*** SUPPLIED ENTRIES ***

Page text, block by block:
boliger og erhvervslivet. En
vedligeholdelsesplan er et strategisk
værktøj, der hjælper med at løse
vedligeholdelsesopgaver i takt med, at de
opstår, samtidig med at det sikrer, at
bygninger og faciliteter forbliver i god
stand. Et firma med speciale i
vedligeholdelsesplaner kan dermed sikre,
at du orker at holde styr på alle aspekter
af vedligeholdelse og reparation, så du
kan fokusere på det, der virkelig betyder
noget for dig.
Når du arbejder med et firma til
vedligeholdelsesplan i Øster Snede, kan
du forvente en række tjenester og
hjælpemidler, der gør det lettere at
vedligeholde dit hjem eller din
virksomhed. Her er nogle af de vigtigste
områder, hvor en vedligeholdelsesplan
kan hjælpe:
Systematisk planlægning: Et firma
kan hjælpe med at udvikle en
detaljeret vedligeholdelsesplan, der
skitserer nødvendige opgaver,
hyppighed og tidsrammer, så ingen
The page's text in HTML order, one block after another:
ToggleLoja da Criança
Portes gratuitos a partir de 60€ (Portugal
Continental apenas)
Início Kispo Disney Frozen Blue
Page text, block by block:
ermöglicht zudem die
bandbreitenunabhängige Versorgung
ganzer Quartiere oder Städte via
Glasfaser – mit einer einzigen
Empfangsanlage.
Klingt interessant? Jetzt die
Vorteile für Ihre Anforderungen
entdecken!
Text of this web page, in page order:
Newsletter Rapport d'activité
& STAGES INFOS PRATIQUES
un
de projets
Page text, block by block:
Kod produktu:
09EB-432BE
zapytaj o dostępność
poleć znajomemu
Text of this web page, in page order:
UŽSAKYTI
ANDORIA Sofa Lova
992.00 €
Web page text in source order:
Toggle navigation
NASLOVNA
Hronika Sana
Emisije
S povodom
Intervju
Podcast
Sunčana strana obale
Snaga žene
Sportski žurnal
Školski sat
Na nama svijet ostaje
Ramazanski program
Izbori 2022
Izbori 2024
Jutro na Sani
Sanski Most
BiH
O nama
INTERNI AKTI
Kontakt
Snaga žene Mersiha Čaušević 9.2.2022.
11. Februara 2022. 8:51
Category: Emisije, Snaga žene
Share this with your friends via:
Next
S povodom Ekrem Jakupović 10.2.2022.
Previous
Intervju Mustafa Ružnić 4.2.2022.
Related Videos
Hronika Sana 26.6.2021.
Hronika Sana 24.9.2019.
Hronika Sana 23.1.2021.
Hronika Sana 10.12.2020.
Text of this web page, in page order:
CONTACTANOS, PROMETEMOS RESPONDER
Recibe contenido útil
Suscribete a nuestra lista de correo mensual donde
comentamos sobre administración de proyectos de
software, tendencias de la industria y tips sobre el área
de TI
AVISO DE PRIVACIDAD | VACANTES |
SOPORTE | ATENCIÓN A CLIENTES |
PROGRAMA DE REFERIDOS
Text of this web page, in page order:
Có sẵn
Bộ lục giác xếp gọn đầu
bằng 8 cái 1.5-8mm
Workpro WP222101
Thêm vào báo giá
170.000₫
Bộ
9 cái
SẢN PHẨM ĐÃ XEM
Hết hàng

*** End of SUPPLIED ENTRIES ***

WHAT THE TASK REQUIRES
Quote the records from their first line to the line with "kan hjælpe med at udvikle en", inclusive, without adding or dropping anything.

ANSWER BOX
Page text, block by block:
boliger og erhvervslivet. En
vedligeholdelsesplan er et strategisk
værktøj, der hjælper med at løse
vedligeholdelsesopgaver i takt med, at de
opstår, samtidig med at det sikrer, at
bygninger og faciliteter forbliver i god
stand. Et firma med speciale i
vedligeholdelsesplaner kan dermed sikre,
at du orker at holde styr på alle aspekter
af vedligeholdelse og reparation, så du
kan fokusere på det, der virkelig betyder
noget for dig.
Når du arbejder med et firma til
vedligeholdelsesplan i Øster Snede, kan
du forvente en række tjenester og
hjælpemidler, der gør det lettere at
vedligeholde dit hjem eller din
virksomhed. Her er nogle af de vigtigste
områder, hvor en vedligeholdelsesplan
kan hjælpe:
Systematisk planlægning: Et firma
kan hjælpe med at udvikle en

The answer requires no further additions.